GIVEN RECORDS:
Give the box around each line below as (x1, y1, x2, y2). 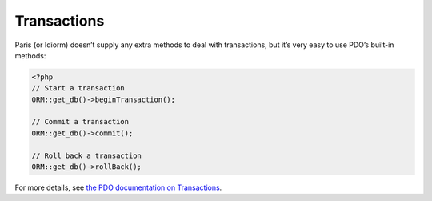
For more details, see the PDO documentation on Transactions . (14, 183, 222, 192)
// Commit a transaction (31, 117, 130, 127)
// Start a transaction (31, 84, 126, 93)
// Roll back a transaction (31, 151, 142, 160)
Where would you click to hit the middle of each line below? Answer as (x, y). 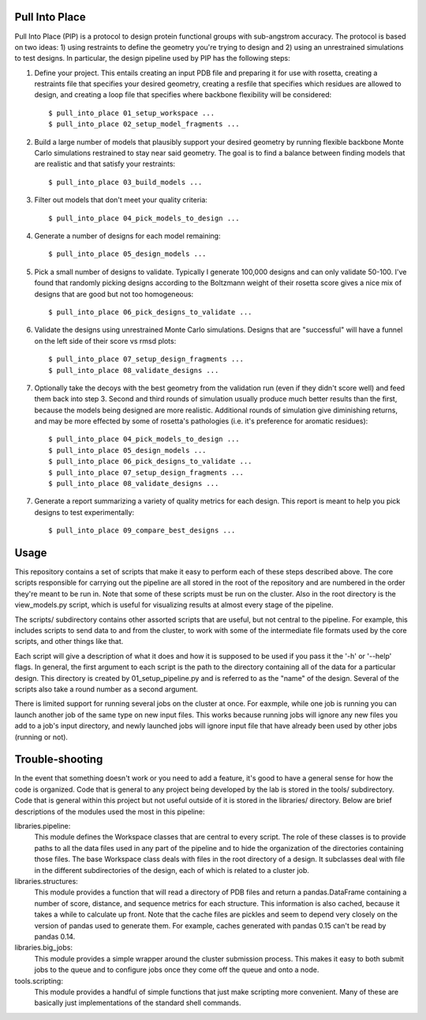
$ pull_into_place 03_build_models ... (125, 182)
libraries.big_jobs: (43, 947)
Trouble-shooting (59, 760)
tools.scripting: (39, 980)
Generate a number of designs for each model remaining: (127, 235)
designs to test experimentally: (84, 512)
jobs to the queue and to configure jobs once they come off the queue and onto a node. (177, 970)
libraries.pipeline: (43, 826)
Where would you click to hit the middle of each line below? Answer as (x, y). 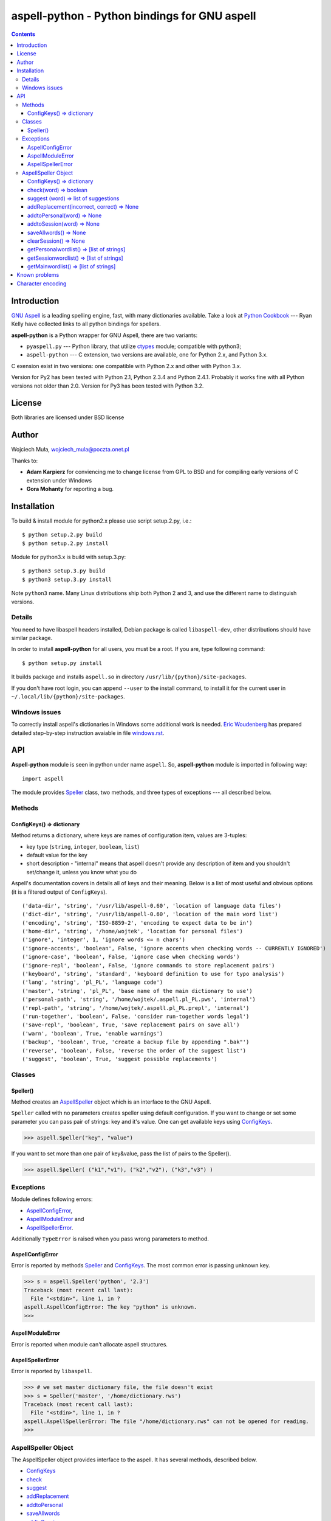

TASK DIRECTIONS: What you return must match the lines from the top of the data through the line with "Trouble-shooting (59, 760)" exactly, with the pictures removed.

EXPECTED ANSWER:
Give the box around each line below as (x1, y1, x2, y2). 
For more details, see the PDO documentation on Transactions . (14, 183, 222, 192)
// Commit a transaction (31, 117, 130, 127)
// Start a transaction (31, 84, 126, 93)
// Roll back a transaction (31, 151, 142, 160)
Where would you click to hit the middle of each line below? Answer as (x, y). 
$ pull_into_place 03_build_models ... (125, 182)
libraries.big_jobs: (43, 947)
Trouble-shooting (59, 760)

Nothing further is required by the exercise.